Однако ответы отовсюду были размытые, администрация отписывалась, что всё будет, но в порядке очереди. На тот момент Гульнара с сыном были в списке 4007-ми. Но, как оказалось, не зря сотрудники надзорного органа получают зарплату. В федеральной прокуратуре подсуетились и спустили ниже распоряжение выдать семье с инвалидом квартиру вне очереди.
— Мы съехали из дома в июле, 7 месяцев я снимала квартиру сама. Это, конечно, незаконно, и все об этом знают. В общем, 4 марта мы заехали в этот дом. Спасибо прокуратуре. Я даже не знала, что так бывает, — говорит моя собеседница.
Но стоит ли сильно радоваться? Ипотеку Гульнаре дали на 17 лет. Сейчас ее платеж — 13,5 тысячи рублей в месяц, но к окончанию ипотеки ей придется отдавать по 40 тысяч. Думая об этом, Гульнара считает: через 17 лет ей будет 70, чтобы платить такие деньги, придется всё еще работать. Сейчас она следит за чистотой в одном из бизнес-центров. В город ездит с пересадкой: сначала на автобусе, потом на метро до центра. Она уповает только на то, что через 17 лет ее пенсия будет в разы выше.
Хотя планов на будущее Гульнара давно не строит. Она просто живет одним днем. С диагнозом сына любой из них может стать последним. Хотя кое-что в ближайшее время ей всё же предстоит — нужно разобрать остальные коробки, которых оказывается немало и на кухне, найти деньги на кухонный гарнитур.
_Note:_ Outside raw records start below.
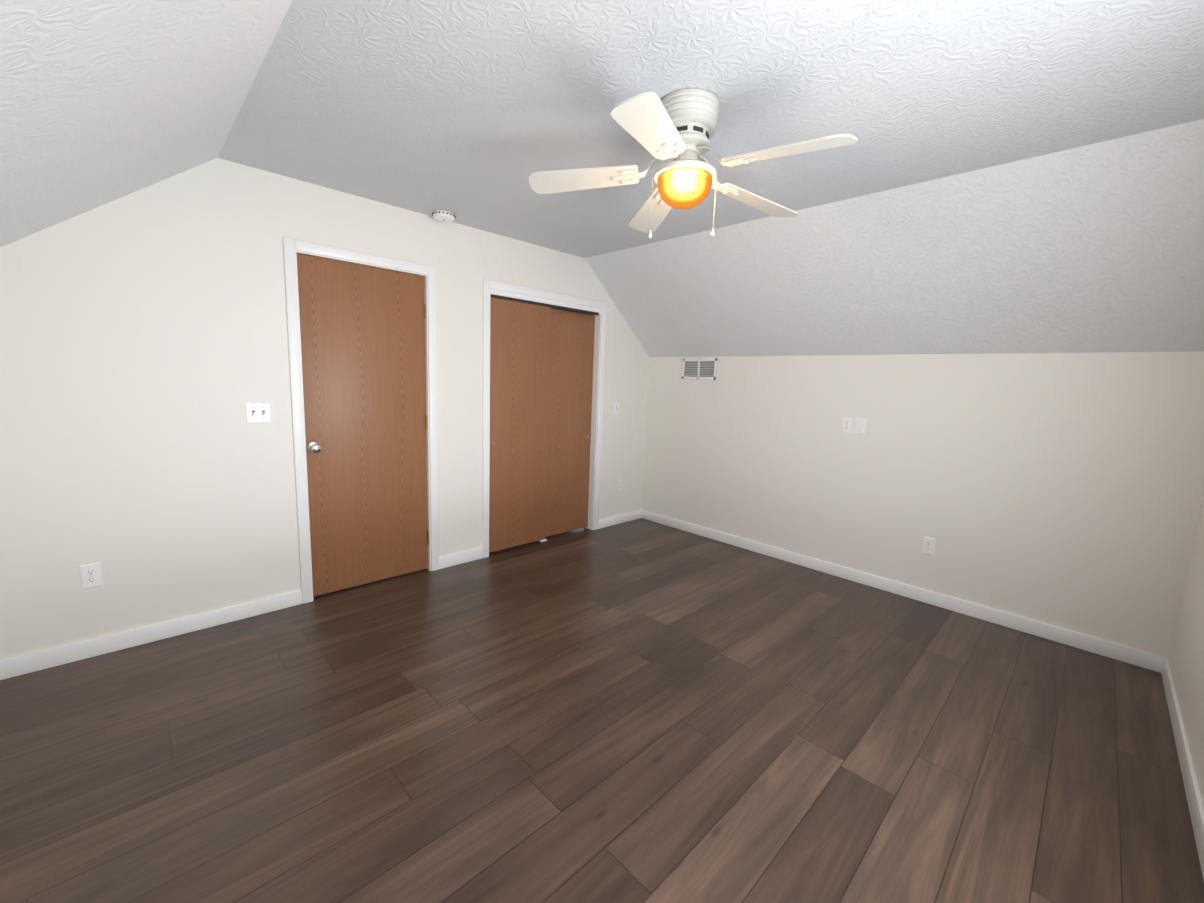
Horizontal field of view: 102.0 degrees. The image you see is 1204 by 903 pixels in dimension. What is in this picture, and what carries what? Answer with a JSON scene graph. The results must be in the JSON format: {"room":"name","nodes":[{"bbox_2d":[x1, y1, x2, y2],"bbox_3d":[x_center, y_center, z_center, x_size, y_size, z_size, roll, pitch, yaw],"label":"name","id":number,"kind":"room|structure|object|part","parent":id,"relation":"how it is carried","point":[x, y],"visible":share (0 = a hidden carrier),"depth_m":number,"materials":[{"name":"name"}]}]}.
{"room":"empty attic bedroom","nodes":[
{"label":"empty attic bedroom","id":0,"kind":"room"},
{"bbox_2d":[0,0,291,246],"bbox_3d":[-1.014,-0.795,0.846,0.998,0.783,3.605,-6,11,-44],"label":"ceiling","id":1,"kind":"structure","parent":0,"point":[102,102],"depth_m":1.38,"materials":[{"name":"white paint"}]},
{"bbox_2d":[0,158,649,659],"bbox_3d":[-1.102,-0.344,3.397,4.350,2.408,0.001,-6,11,-44],"label":"wall","id":2,"kind":"structure","parent":0,"point":[144,352],"depth_m":2.45,"materials":[{"name":"white paint"}]},
{"bbox_2d":[79,562,102,588],"bbox_3d":[-2.392,0.583,2.285,0.070,0.115,0.008,-6,11,-44],"label":"outlet","id":3,"kind":"object","parent":2,"relation":"attached to","point":[90,575],"visible":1,"depth_m":2.28,"materials":[{"name":"white plastic"}]},
{"bbox_2d":[245,402,271,423],"bbox_3d":[-1.865,-0.209,2.651,0.116,0.115,0.023,-6,11,-44],"label":"toggle light switch","id":4,"kind":"object","parent":2,"relation":"attached to","point":[257,412],"visible":1,"depth_m":2.65,"materials":[{"name":"white plastic"}]},
{"bbox_2d":[0,510,641,679],"bbox_3d":[-1.142,0.804,3.558,4.350,0.088,0.013,-6,11,-44],"label":"baseboard","id":5,"kind":"structure","parent":2,"relation":"attached to","point":[44,659],"depth_m":2.49,"materials":[{"name":"white wood"}]},
{"bbox_2d":[283,237,438,603],"bbox_3d":[-1.491,-0.160,3.119,0.864,2.092,0.136,-6,11,-44],"label":"door frame","id":6,"kind":"structure","parent":2,"relation":"attached to","point":[292,248],"depth_m":2.90,"materials":[{"name":"white wood"}]},
{"bbox_2d":[297,254,428,596],"bbox_3d":[-1.461,-0.129,3.097,0.742,2.015,0.104,-6,11,-44],"label":"entry door","id":7,"kind":"structure","parent":2,"relation":"in","point":[362,330],"depth_m":3.07,"materials":[{"name":"brown wood"}]},
{"bbox_3d":[-1.452,-0.133,3.095,0.732,1.659,0.088,-6,11,-44],"label":"entry door hardware","id":8,"kind":"part","parent":7,"relation":"part of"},
{"bbox_2d":[489,290,599,552],"bbox_3d":[-0.488,-0.225,4.103,1.112,2.018,0.090,-6,11,-44],"label":"closet doors","id":9,"kind":"structure","parent":2,"relation":"in","point":[541,365],"depth_m":4.02,"materials":[{"name":"brown wood"}]},
{"bbox_2d":[482,279,606,557],"bbox_3d":[-0.485,-0.255,4.096,1.236,2.080,0.136,-6,11,-44],"label":"trim","id":10,"kind":"structure","parent":2,"relation":"attached to","point":[597,407],"depth_m":4.04,"materials":[{"name":"white wood"}]},
{"bbox_2d":[613,402,618,413],"bbox_3d":[0.142,-0.407,4.598,0.070,0.115,0.023,-6,11,-44],"label":"light switch","id":11,"kind":"object","parent":2,"relation":"attached to","point":[616,408],"visible":1,"depth_m":4.60,"materials":[{"name":"white plastic"}]},
{"bbox_2d":[617,479,621,490],"bbox_3d":[0.173,0.329,4.773,0.070,0.115,0.008,-6,11,-44],"label":"outlet","id":12,"kind":"object","parent":2,"relation":"attached to","point":[619,484],"visible":1,"depth_m":4.77,"materials":[{"name":"white plastic"}]},
{"bbox_2d":[0,518,1203,902],"bbox_3d":[0.067,1.070,2.339,4.350,0.001,3.725,-6,11,-44],"label":"floor","id":13,"kind":"structure","parent":0,"point":[640,710],"depth_m":1.85,"materials":[{"name":"wood"}]},
{"bbox_2d":[218,0,1203,257],"bbox_3d":[0.233,-1.307,1.985,2.445,0.001,3.605,-6,11,-44],"label":"ceiling","id":14,"kind":"structure","parent":0,"point":[472,112],"depth_m":1.71,"materials":[{"name":"white paint"}]},
{"bbox_2d":[432,210,455,221],"bbox_3d":[-1.007,-1.497,3.109,0.142,0.038,0.140,-6,11,-44],"label":"smoke detector","id":15,"kind":"object","parent":14,"relation":"attached to","point":[443,216],"visible":0.98,"depth_m":3.07,"materials":[{"name":"white plastic"}]},
{"bbox_2d":[529,88,857,238],"bbox_3d":[0.343,-1.039,1.813,1.139,0.472,1.111,-6,11,-44],"label":"ceiling fan","id":16,"kind":"object","parent":14,"relation":"hanging from","point":[679,126],"visible":1,"depth_m":1.75,"materials":[{"name":"white metal"}]},
{"bbox_3d":[0.309,-0.978,1.840,0.206,0.104,0.206,-6,11,-44],"label":"globe","id":17,"kind":"part","parent":16,"relation":"part of","materials":[{"name":"orange glass"}]},
{"bbox_2d":[585,119,1203,356],"bbox_3d":[1.419,-1.050,3.203,0.907,0.764,3.605,-6,11,-44],"label":"ceiling","id":18,"kind":"structure","parent":0,"point":[1096,248],"depth_m":2.62,"materials":[{"name":"white paint"}]},
{"bbox_2d":[642,351,1203,657],"bbox_3d":[1.697,0.108,3.690,0.001,1.644,3.605,-6,11,-44],"label":"wall","id":19,"kind":"structure","parent":0,"point":[1064,490],"depth_m":3.07,"materials":[{"name":"white paint"}]},
{"bbox_2d":[682,358,716,379],"bbox_3d":[0.881,-0.752,4.435,0.010,0.186,0.370,-6,11,-44],"label":"air vent","id":20,"kind":"object","parent":19,"relation":"in","point":[699,368],"visible":1,"depth_m":4.43,"materials":[{"name":"white plastic"}]},
{"bbox_2d":[841,417,852,432],"bbox_3d":[1.786,-0.193,3.561,0.008,0.115,0.070,-6,11,-44],"label":"outlet","id":21,"kind":"object","parent":19,"relation":"attached to","point":[846,424],"visible":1,"depth_m":3.56,"materials":[{"name":"white plastic"}]},
{"bbox_2d":[854,418,866,433],"bbox_3d":[1.849,-0.183,3.496,0.010,0.115,0.070,-6,11,-44],"label":"light switch","id":22,"kind":"object","parent":19,"relation":"attached to","point":[860,424],"visible":1,"depth_m":3.49,"materials":[{"name":"white plastic"}]},
{"bbox_2d":[642,510,1166,672],"bbox_3d":[1.663,0.878,3.796,0.013,0.088,3.605,-6,11,-44],"label":"baseboard","id":23,"kind":"structure","parent":19,"relation":"attached to","point":[1134,656],"depth_m":3.20,"materials":[{"name":"white wood"}]},
{"bbox_2d":[922,537,935,555],"bbox_3d":[2.174,0.630,3.247,0.008,0.115,0.070,-6,11,-44],"label":"outlet","id":24,"kind":"object","parent":19,"relation":"attached to","point":[928,546],"visible":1,"depth_m":3.24,"materials":[{"name":"white plastic"}]},
{"bbox_2d":[1168,495,1203,805],"bbox_3d":[1.411,0.119,0.854,4.350,2.408,0.001,-6,11,-44],"label":"wall","id":25,"kind":"structure","parent":0,"point":[1186,657],"depth_m":2.12,"materials":[{"name":"white paint"}]},
{"bbox_2d":[1161,657,1203,880],"bbox_3d":[1.362,1.266,1.023,4.350,0.088,0.013,-6,11,-44],"label":"baseboard","id":26,"kind":"structure","parent":25,"relation":"attached to","point":[1193,797],"depth_m":1.82,"materials":[{"name":"white wood"}]}
]}
Но жизнь наладится и «лучше» обязательно придет
Всю жизнь лечить слепую дочь, таская на себе, ночевать на больничных койках детей, будучи на улице, — откуда наша героиня берет на это всё силы? Ответ простой: в детях. Гульнара откровенно говорит: была бы она одна, ей было бы совершенно наплевать, где она живет и как много зарабатывает.
— Переживаю, чтобы мой сын не остался вот так же, как я, однажды на улице. Я только из-за этого и начала по юристам ходить, только тогда еще двое детей было. Вот и приходилось ножки в руки — и бегом, — говорит Гульнара Хамидуллина.
Так и получается, что вся ее жизнь крутится вокруг детей. Спасая их, она навсегда забыла о себе. Мы спросили, какое последнее радостное событие было в ее жизни. Дальше была самая долгая пауза за всю нашу беседу. Потом Гульнара призналась, что не может вспомнить, когда последний раз смеялась.
— Квартире, конечно, радовалась, хотя поначалу и боялась. Всё думаю, вот когда перееду, пропишусь, тогда и буду радоваться. А так… Когда у меня сын улыбается, например, когда у него хорошее настроение — вот это для меня радость, — произносит Гульнара, опять теребит руки.
Пауза. Нет, больше она ничего вспомнить не смогла. Тогда мы спросили, какого цвета ее жизнь. Собеседница мгновение помялась, слезы опять предательски покатились из и без того мокрых глаз:
— Говорят, есть белая полоса в жизни, а есть черная. У меня — черная и серая, белого цвета так и нет.
— А верите, что будет?
— Верю.
Потом мы пошли пить чай. Мы больше не говорили о проблемах в ее жизни, мы разговаривали просто так. Оказывается, Гульнара Хамидуллина, кроме своих детей, любит орхидеи, одну из тех, что стоят в новой гостиной, например, когда-то подарила дочь. Еще ей нравится, как солнце на рассвете освещает соседний дом напротив, — он становится ярко-зеленым.
Ей нравится, что внутри двора есть детская площадка, потому что, дождавшись лета, можно будет слушать детский счастливый смех и как скрипят качели. Прямо как когда-то было в ее жизни.